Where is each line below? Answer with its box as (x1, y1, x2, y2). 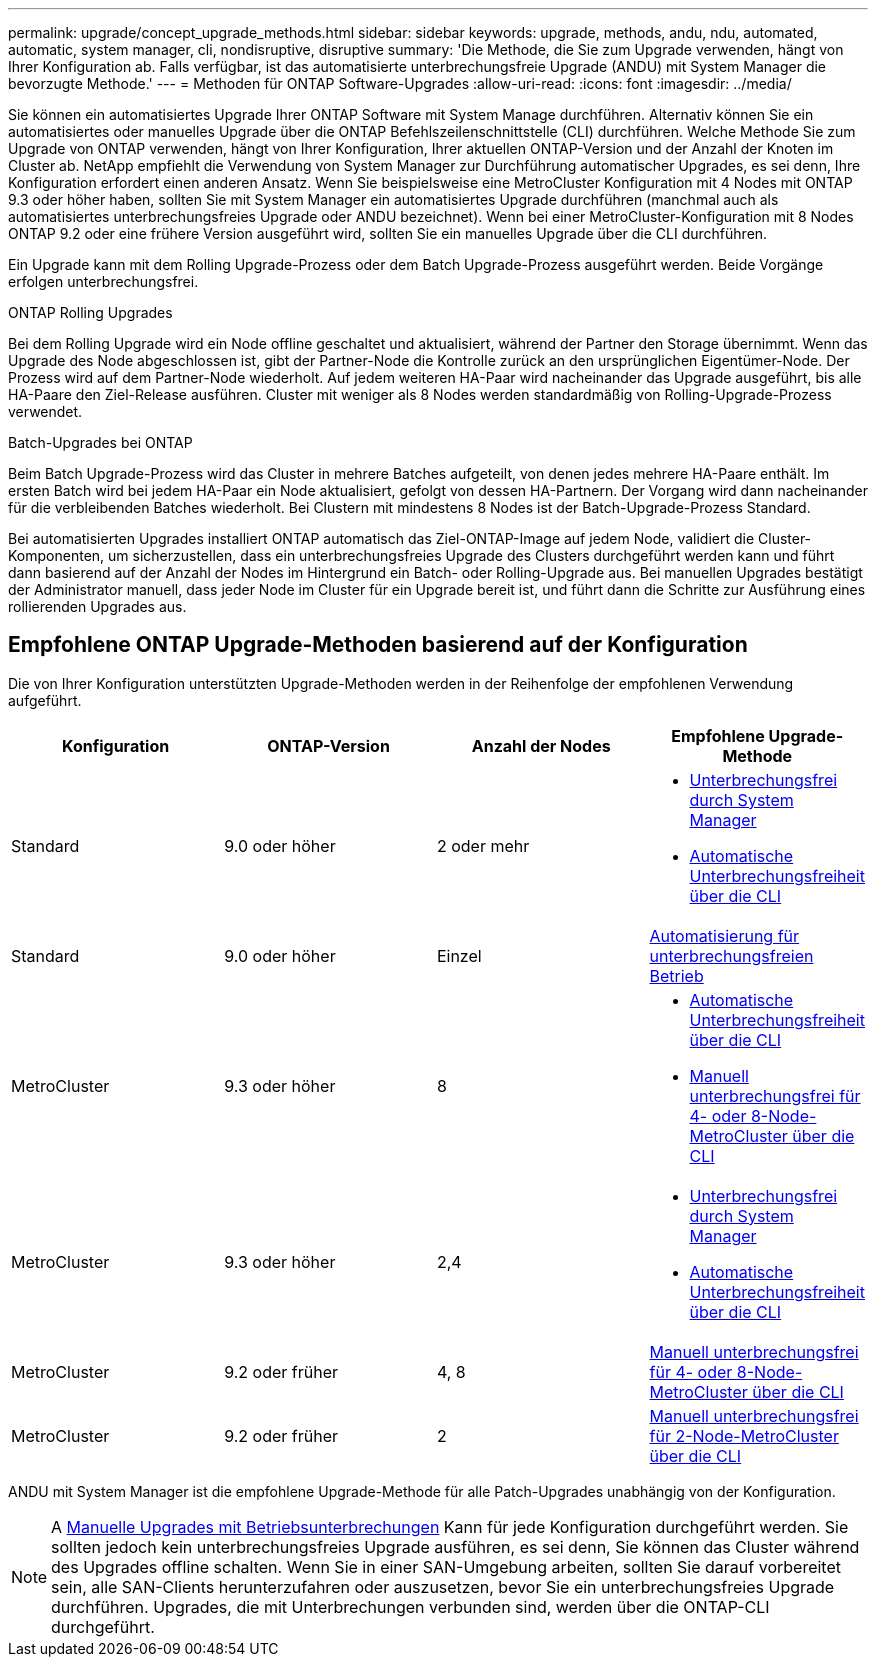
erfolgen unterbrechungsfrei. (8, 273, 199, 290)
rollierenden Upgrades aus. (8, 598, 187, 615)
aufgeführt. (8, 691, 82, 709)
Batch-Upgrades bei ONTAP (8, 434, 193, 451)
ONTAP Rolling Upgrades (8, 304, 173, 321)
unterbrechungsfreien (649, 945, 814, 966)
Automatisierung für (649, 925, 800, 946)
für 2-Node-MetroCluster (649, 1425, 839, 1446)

__ACTIVITY__
In your output, repeat the listing above exactly and include none of the pictures.

__EXPECTED ANSWER__
Where is each line below? Answer with its box as (x1, y1, x2, y2). 
erfolgen unterbrechungsfrei. (8, 273, 199, 290)
rollierenden Upgrades aus. (8, 598, 187, 615)
aufgeführt. (8, 691, 82, 709)
Batch-Upgrades bei ONTAP (8, 434, 193, 451)
ONTAP Rolling Upgrades (8, 304, 173, 321)
unterbrechungsfreien (649, 945, 814, 966)
Automatisierung für (649, 925, 800, 946)
für 2-Node-MetroCluster (649, 1425, 839, 1446)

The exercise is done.